Хвак - О`Санчес
Шрифт:
Интервал:
Закладка:
– А у вас в деревне, повелитель, было еще одно меткое выражение, позволь напомнить: дурью маешься!
– Было. Маюсь.
Хвак застонал, захныкал без боли, завозился, переворачиваясь на живот, и прямо на карачках побрел на берег – обсыхать и одеваться. Дно каменистое, ровное – ни песчинки, ни камешка к коже не прилипло. А грязь и пот с тела унесло, как и не было… Хоть и говорил Джога, что постоялые дворы да трактиры кругом стоят, любой выбирай, но это, увы, не совсем так: до той же «Сударыни-демона» шагать и шагать, хоть бегом труси – раньше заката не дотянешься!

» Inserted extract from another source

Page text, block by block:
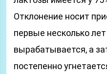
Отклонение носит
первые несколько
вырабатывается, а
постепенно

И до остальных окрестных кабаков путь не близок, но хитрый и коварный Джога неплохо изучил вкусы своего повелителя: «Сударыня-демон» – самое приятное и веселое место, которое только можно сыскать вдоль границы Плоских Пригорий… «Ручеек» тоже неплох, даже несколько поближе будет…
– Может, в «Ручеек», Джога?
– Как прикажешь, повелитель. Но вряд ли там сегодня музыка будет…
– Хм… Тогда не годится. Ладно, Джога, будь по-твоему: в «Сударыню» двинемся.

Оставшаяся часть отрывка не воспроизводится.